EXCERPTED RECORDS: Begin

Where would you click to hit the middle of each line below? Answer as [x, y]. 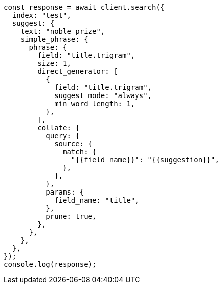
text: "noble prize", [63, 31]
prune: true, [71, 216]
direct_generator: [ [78, 71]
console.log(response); [50, 264]
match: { [80, 152]
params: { [65, 192]
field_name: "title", [97, 200]
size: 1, [54, 63]
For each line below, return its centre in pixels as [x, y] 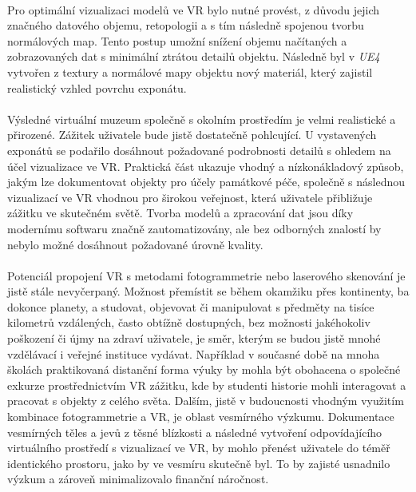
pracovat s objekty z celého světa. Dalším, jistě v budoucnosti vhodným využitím [206, 401]
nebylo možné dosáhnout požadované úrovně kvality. [135, 244]
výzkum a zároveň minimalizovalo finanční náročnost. [138, 479]
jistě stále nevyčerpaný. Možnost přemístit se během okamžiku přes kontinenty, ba [208, 291]
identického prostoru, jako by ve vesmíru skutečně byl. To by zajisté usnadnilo [199, 463]
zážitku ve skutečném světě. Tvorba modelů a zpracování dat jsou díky [180, 213]
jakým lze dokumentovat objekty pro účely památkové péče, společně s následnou [206, 182]
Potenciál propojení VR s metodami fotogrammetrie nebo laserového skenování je [206, 275]
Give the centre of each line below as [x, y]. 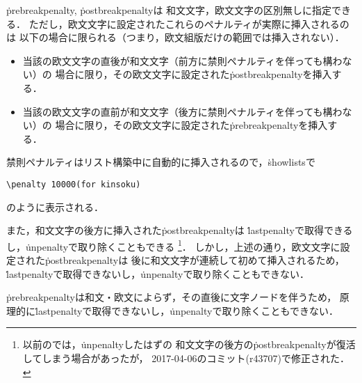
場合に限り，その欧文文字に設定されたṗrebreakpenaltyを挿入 [191, 125]
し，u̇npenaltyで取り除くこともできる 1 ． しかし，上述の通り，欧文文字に [173, 245]
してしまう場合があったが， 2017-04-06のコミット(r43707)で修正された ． [186, 358]
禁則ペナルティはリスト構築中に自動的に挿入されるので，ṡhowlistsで [161, 162]
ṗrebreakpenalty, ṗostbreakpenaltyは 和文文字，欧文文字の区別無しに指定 [169, 10]
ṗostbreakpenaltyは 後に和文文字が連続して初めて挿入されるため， [195, 260]
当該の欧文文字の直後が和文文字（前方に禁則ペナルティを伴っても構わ [182, 60]
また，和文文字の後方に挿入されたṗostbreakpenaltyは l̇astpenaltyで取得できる [180, 230]
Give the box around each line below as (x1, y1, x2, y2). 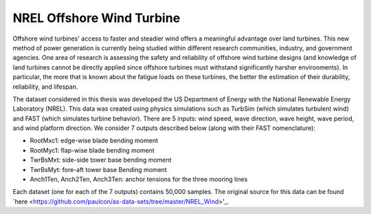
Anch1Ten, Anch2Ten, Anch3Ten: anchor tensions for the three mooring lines (30, 175, 248, 184)
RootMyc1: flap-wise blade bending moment (30, 146, 155, 154)
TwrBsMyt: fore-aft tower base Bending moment (30, 165, 168, 173)
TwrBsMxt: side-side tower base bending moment (30, 156, 172, 164)
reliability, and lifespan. (12, 83, 78, 91)
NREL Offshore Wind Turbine (12, 10, 181, 25)
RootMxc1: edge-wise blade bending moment (30, 136, 158, 145)
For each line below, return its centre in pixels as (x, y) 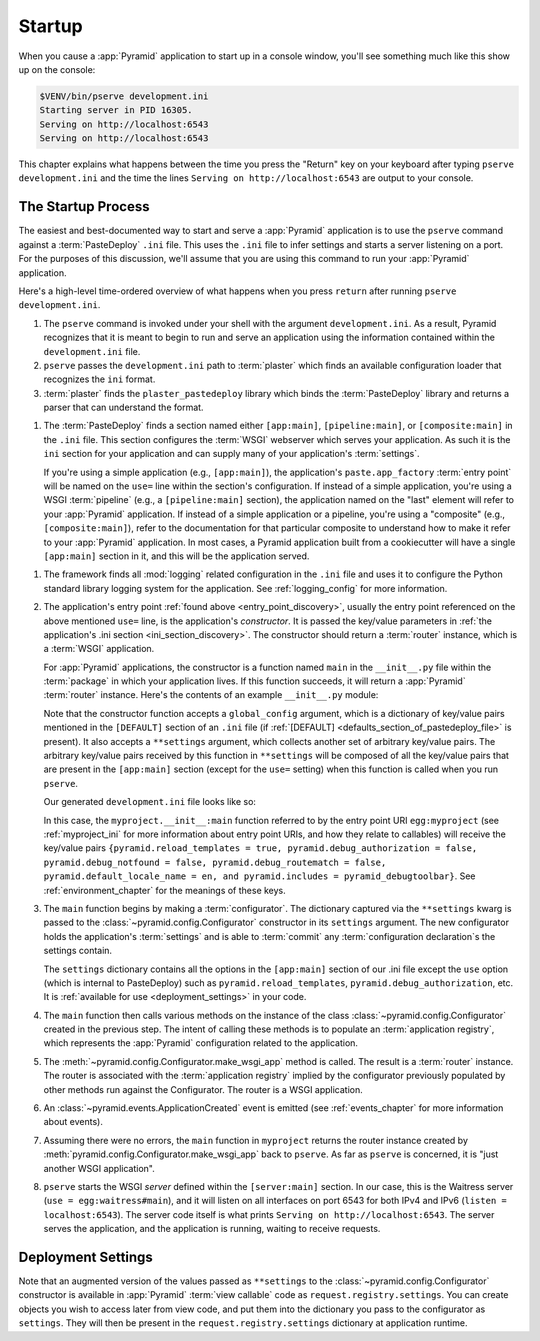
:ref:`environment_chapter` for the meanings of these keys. (165, 890)
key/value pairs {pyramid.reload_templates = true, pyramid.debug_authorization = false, (260, 848)
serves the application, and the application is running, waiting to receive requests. (212, 1229)
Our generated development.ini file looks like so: (150, 802)
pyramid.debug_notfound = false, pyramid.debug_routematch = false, (215, 862)
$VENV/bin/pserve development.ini (124, 96)
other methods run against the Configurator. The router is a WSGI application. (203, 1089)
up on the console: (57, 69)
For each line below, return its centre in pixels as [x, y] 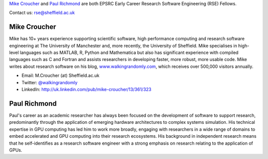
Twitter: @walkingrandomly [50, 82]
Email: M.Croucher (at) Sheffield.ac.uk [61, 76]
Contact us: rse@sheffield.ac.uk [42, 13]
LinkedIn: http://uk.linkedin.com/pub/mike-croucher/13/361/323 [86, 90]

EXCERPTED RECORDS: End

### TASK BRIEF
Would you filter the records and copy out each line containing "tower"?

### OUTPUT OF THE TASK
TwrBsMyt: fore-aft tower base Bending moment (30, 165, 168, 173)
TwrBsMxt: side-side tower base bending moment (30, 156, 172, 164)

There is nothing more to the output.